Unfortunately the coupling nut threads were not entirely concentric, and the
nut wobbled noticeably, so I cut and chamfered the excess length (as shown
in the drawing) to minimize imbalance.
A possible drawback to this design is that the cap head screws are hardened,
which might cause wear on the tooling threads. I would have preferred for
the drawbar to wear instead. In all other respects, it works very well. As
with a lathe, don't forget to remove the key before turning on the mill.
Table Lock Screw
A participant in the
Clausing Lathe and Mill mailing list requested dimensions for the 8520
table lock screws. My Y axis screw turned out to be badly worn, so I
produced a drawing from the X axis screw by using a set of calipers.

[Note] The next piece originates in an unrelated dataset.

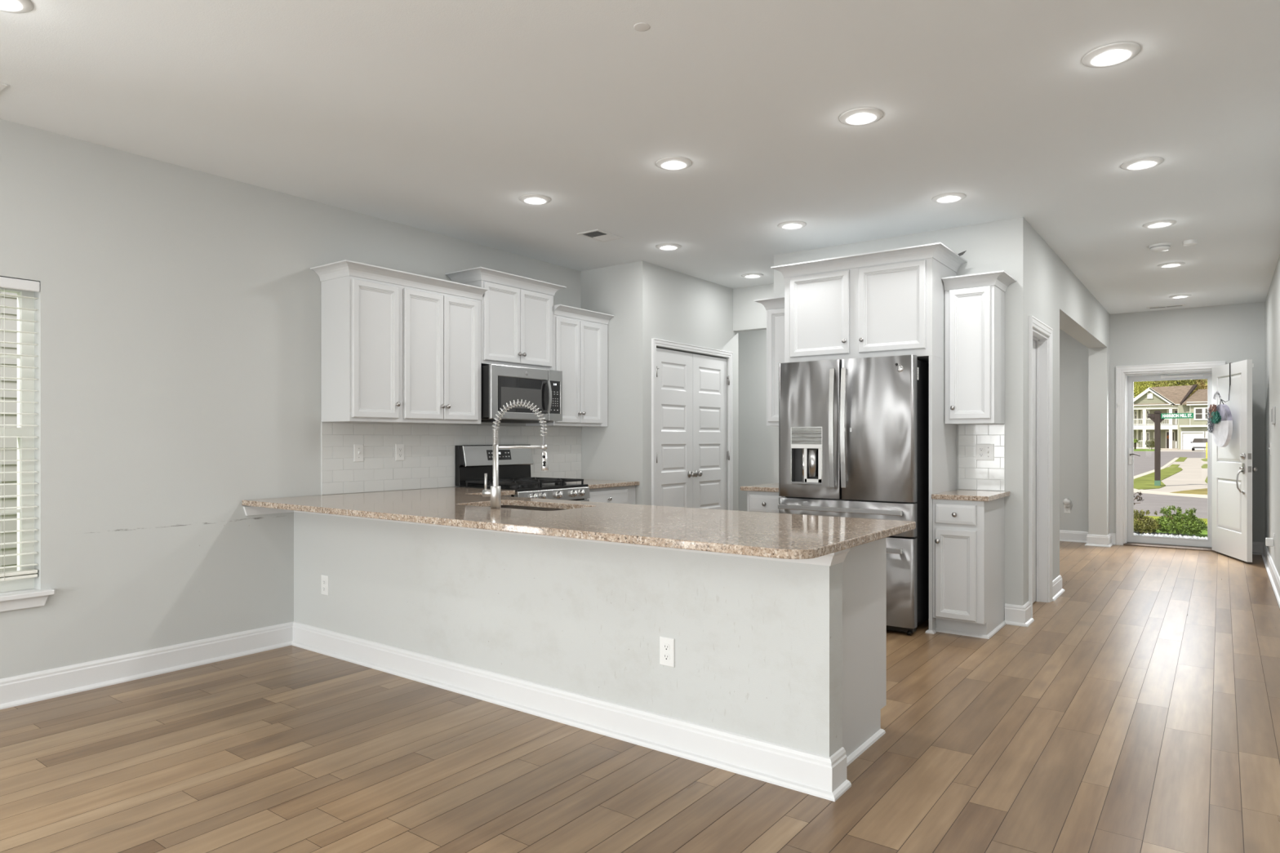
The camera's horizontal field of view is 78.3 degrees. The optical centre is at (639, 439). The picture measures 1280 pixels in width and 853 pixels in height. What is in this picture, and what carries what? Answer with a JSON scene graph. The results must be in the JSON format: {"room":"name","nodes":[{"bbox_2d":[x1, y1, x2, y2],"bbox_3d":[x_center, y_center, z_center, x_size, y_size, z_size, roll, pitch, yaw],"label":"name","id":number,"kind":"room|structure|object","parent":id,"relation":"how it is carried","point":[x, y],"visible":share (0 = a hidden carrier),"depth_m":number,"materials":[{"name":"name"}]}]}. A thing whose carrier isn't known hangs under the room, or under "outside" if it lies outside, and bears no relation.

Dimensions may differ slightly from the original design; in particular, I
had no way of measuring the diameter of the handle pivot roll pin,
although I suspect it's standard 3/16". A PDF drawing is available
here:
8520_table_lock_screw.pdf
7" Rotary Table
Through a stroke of eBay luck, I found a 7" rotary table which appears
identical to the Gulledge model originally sold with the Clausing mills.
I can't find a make or model anywhere on it, so it might be a respectable
clone. The center bore is a straight 5/8" hole, not tapered.
I machined a bushing which fits in the bore, having a concentric 1/4-20"
threaded hole with a reamed seat to accept a 1/4" shoulder screw.
Workpieces are easily aligned with the table axis by drilling a 1/4"
hole for a reference and pivot point.
The bushing also has a pair of pegs made from cap head screws, which engage
the t-slots to keep it from falling through the table and from rotating
while tightening the shoulder screw. It's fastened from underneath the
table by another 1/4" screw.
The rotary table requires considerable cleverness and careful adjustment
to articulate what would be elementary CNC toolpaths. But each successful
result feels like a delightful accomplishment.